[Dataset entries]
((

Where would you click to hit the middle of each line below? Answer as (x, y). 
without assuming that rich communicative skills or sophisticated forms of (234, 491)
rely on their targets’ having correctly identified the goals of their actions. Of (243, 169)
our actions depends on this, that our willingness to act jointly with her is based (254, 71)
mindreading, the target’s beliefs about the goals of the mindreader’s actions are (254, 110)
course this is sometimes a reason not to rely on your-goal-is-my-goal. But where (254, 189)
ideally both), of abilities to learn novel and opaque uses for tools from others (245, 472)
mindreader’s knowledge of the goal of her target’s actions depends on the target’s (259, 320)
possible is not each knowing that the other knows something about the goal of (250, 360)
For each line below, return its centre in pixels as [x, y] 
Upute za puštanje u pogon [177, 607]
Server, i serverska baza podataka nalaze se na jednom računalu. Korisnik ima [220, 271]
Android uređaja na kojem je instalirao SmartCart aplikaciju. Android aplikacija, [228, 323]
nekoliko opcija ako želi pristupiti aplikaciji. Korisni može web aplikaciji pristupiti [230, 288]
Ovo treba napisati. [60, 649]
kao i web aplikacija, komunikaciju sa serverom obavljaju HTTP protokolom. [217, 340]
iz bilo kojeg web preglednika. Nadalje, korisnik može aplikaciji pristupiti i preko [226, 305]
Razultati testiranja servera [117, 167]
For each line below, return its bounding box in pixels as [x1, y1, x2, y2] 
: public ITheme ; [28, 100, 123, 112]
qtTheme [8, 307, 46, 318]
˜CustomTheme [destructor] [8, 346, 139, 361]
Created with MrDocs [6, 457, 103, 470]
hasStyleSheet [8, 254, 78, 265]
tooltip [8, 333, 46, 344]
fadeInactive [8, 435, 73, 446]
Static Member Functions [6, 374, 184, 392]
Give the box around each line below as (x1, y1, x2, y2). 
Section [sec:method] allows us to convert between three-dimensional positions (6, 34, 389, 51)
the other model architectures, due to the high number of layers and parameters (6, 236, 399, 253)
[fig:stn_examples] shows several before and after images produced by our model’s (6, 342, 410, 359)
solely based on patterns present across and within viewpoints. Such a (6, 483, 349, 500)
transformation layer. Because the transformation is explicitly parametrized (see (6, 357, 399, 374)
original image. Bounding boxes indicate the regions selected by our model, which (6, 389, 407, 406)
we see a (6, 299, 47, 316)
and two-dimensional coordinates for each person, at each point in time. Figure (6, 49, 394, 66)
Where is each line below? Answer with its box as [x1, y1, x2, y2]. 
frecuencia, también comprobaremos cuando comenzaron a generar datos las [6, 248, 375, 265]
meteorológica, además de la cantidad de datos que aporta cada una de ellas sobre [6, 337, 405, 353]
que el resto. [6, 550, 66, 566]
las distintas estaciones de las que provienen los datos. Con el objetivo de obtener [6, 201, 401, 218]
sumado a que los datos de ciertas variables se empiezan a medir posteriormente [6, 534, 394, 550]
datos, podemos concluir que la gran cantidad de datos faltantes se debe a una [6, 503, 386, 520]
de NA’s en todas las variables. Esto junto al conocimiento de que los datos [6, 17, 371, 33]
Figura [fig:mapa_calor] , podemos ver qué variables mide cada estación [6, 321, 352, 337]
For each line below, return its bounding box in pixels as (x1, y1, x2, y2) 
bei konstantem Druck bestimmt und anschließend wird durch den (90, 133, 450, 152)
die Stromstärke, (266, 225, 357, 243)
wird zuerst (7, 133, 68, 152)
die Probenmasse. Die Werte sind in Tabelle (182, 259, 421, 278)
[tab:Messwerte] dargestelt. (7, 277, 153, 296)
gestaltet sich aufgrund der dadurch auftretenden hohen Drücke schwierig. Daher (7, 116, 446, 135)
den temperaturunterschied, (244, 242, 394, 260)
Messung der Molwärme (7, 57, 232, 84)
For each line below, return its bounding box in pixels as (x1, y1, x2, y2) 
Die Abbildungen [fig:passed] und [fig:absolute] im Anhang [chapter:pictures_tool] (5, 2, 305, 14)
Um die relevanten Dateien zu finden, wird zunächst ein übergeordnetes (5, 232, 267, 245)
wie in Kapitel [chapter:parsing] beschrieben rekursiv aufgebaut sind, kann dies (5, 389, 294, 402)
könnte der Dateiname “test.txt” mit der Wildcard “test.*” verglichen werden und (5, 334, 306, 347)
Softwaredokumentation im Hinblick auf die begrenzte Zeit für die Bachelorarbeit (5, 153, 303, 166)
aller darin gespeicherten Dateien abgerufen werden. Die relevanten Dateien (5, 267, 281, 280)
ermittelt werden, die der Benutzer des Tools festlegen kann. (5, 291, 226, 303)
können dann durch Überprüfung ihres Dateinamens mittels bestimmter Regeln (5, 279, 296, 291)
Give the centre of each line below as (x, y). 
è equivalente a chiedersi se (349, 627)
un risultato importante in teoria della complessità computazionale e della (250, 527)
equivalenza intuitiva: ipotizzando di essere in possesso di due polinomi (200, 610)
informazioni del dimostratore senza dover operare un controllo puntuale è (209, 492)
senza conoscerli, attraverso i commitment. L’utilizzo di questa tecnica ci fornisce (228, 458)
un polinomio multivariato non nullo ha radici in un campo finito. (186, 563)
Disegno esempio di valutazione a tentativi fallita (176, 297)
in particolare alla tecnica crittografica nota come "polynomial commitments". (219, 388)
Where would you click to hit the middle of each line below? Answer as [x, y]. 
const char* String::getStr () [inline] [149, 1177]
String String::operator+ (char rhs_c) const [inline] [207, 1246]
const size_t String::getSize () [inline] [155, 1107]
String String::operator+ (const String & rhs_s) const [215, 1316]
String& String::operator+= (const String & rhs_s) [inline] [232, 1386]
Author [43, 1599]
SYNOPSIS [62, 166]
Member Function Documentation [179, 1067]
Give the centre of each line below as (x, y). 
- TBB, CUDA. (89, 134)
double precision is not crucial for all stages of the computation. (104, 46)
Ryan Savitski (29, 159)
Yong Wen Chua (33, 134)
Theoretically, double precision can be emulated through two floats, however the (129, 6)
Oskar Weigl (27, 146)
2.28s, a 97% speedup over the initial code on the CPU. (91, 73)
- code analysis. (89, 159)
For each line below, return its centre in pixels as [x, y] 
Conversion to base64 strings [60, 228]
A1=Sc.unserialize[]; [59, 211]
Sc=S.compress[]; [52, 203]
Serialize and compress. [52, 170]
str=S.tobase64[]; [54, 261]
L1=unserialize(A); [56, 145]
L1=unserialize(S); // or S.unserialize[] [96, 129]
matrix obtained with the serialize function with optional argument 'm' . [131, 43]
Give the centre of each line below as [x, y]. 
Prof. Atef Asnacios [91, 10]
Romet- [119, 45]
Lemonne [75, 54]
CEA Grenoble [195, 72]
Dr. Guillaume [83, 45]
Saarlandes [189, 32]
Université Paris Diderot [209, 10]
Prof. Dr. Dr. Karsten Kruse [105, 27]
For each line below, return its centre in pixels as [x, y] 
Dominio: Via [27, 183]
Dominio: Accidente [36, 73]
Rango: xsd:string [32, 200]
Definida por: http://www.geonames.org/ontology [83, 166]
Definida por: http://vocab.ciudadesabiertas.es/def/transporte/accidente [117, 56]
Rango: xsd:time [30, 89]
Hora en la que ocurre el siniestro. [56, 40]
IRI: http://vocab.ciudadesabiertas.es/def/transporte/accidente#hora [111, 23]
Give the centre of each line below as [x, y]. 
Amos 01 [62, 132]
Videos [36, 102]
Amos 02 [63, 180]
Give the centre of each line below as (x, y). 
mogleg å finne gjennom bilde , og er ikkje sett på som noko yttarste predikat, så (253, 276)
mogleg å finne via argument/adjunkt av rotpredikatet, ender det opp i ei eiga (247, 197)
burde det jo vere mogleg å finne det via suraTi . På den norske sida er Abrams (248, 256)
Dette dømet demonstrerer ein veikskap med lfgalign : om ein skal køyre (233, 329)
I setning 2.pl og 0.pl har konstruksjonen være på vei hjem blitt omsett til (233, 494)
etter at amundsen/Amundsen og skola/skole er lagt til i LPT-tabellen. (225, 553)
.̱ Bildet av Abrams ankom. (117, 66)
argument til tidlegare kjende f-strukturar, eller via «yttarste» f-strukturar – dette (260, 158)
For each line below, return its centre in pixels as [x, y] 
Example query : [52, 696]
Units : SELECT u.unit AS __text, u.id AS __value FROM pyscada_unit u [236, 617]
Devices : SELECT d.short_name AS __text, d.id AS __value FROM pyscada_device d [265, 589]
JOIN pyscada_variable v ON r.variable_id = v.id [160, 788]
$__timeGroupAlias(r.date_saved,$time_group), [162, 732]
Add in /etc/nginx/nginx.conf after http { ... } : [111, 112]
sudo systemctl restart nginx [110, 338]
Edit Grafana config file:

))

The expected answer is an exact copy of the lines above, beginning at the line with "Conversion to base64 strings [60, 228]" and ending at the line with "matrix obtained with", with both ends in.

- [RESPONSE]
Conversion to base64 strings [60, 228]
A1=Sc.unserialize[]; [59, 211]
Sc=S.compress[]; [52, 203]
Serialize and compress. [52, 170]
str=S.tobase64[]; [54, 261]
L1=unserialize(A); [56, 145]
L1=unserialize(S); // or S.unserialize[] [96, 129]
matrix obtained with the serialize function with optional argument 'm' . [131, 43]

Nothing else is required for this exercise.